The courts (unfortunately) have held otherwise in the case of trolls--taking the
position, it seems, that not being able to hold the other party over a barrel
(by blocking shipment of an allegedly-infringing product), itself constitutes
irreparable harm. (IIRC, it was the case that seriously damaged RIM several
years ago--the troll was granted a PI, and able to extract an unfair settlement
out of RIM, prior to the patent office throwing out the patent; RIM raised the
issue and was denied by the court).

That said, a consistent position on when injunctive relief is available would be
nice.

[ Reply to This | # ]

I am very concerned
Authored by: Ian Al on Sunday, December 02 2012 @ 02:15 AM EST
The British Government is a member of the ITU that sets international
communications standards and the United Nations which sets international legal
standards.

I am concerned that the UK has agreed a contract with the US under which the US
can invade the Isle of Wight for a nominal sum of a couple of cents.

The UK cannot prove irreparable harm and serve an injunction on the US because
the Americans can always go home.

Of course, any ruling would be sui generis. If the US invaded the Falklands that
would be quite different, legally. There would be, how do you say it?, an
injunctive action.

PS: Microsoft is not a professional engineer. It is not permitted to call itself
a Member of the Institute of Electrical and Electronic Engineers.
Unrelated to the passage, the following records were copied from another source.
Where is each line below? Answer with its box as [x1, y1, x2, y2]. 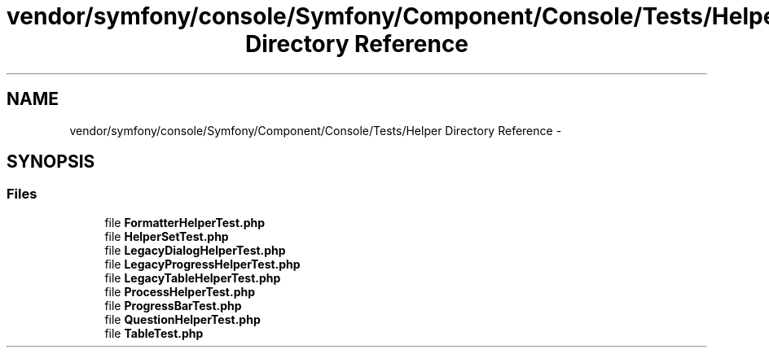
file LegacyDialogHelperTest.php [104, 243, 286, 257]
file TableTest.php [104, 326, 204, 340]
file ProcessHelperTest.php [104, 284, 255, 299]
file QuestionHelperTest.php [104, 312, 261, 326]
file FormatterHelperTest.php [104, 215, 266, 229]
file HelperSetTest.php [104, 229, 229, 243]
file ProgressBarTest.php [104, 298, 242, 312]
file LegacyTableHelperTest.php [104, 270, 281, 285]
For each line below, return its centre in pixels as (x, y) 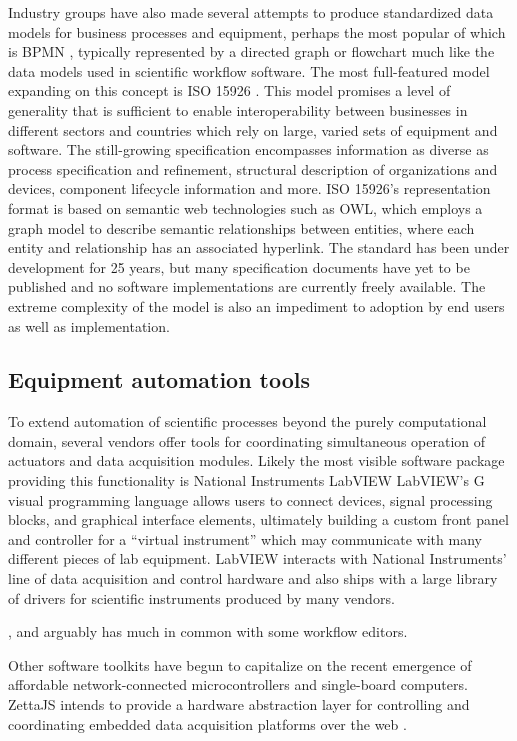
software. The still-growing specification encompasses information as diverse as (248, 149)
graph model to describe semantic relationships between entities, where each (241, 227)
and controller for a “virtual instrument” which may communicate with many (245, 538)
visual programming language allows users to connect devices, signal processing (250, 499)
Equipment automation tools (159, 379)
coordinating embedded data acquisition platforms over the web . (207, 723)
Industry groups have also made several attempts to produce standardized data (251, 12)
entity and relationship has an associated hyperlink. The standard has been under (259, 247)
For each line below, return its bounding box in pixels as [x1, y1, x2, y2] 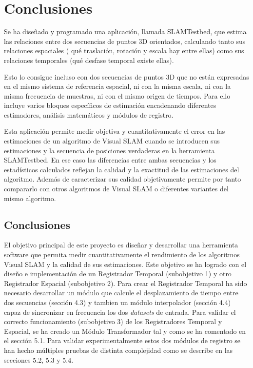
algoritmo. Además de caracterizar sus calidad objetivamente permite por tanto [4, 174, 241, 184]
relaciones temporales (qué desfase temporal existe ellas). [4, 55, 174, 65]
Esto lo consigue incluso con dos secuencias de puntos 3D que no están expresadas [4, 71, 249, 82]
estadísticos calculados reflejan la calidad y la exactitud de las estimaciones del [4, 164, 239, 174]
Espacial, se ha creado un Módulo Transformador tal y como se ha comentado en [4, 326, 246, 336]
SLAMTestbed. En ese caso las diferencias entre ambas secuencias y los [4, 155, 216, 165]
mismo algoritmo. [4, 193, 56, 203]
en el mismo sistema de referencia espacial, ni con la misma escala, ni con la [4, 81, 231, 91]
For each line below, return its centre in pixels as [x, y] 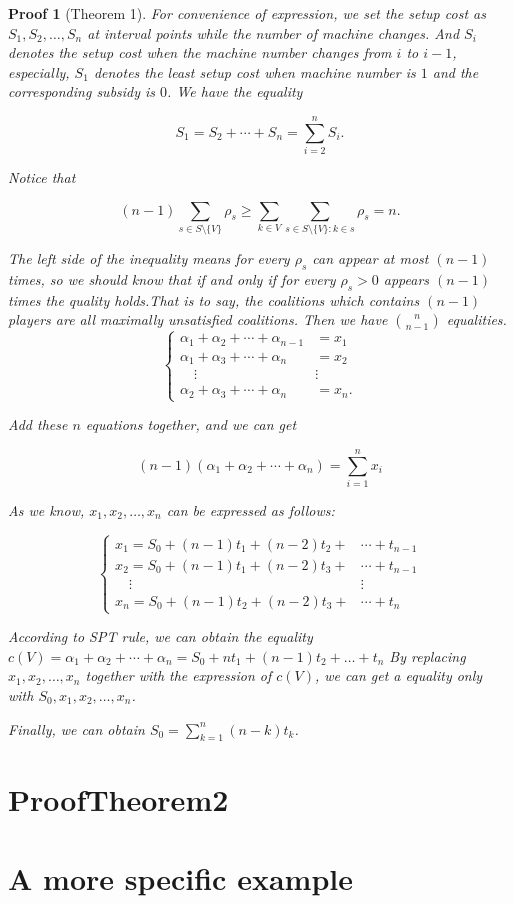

It is only
allowed to propose professional engineers to contribute to the IEEE's technical
Knowledge Groups and standards working groups. Frankly, I would not join such a
group that would have me or Steve Balmer in it.

---
Regards
Ian Al
Software Patents: It's the disclosed functions in the patent, stupid!

[ Reply to This | # ]

As always, the incombent monopolists (Microsoft and Apple) are protected from 'harm'
Authored by: TiddlyPom on Monday, December 03 2012 @ 08:14 AM EST
As a UK citizen, it seems that the USA protects its own 'prized brands' from being disadvantaged in any way in the world wide market over up-and-coming competitors. After all we could not possibly have a fair 'playing field' - that's what the US patent office is there to prevent (aka fair competition)!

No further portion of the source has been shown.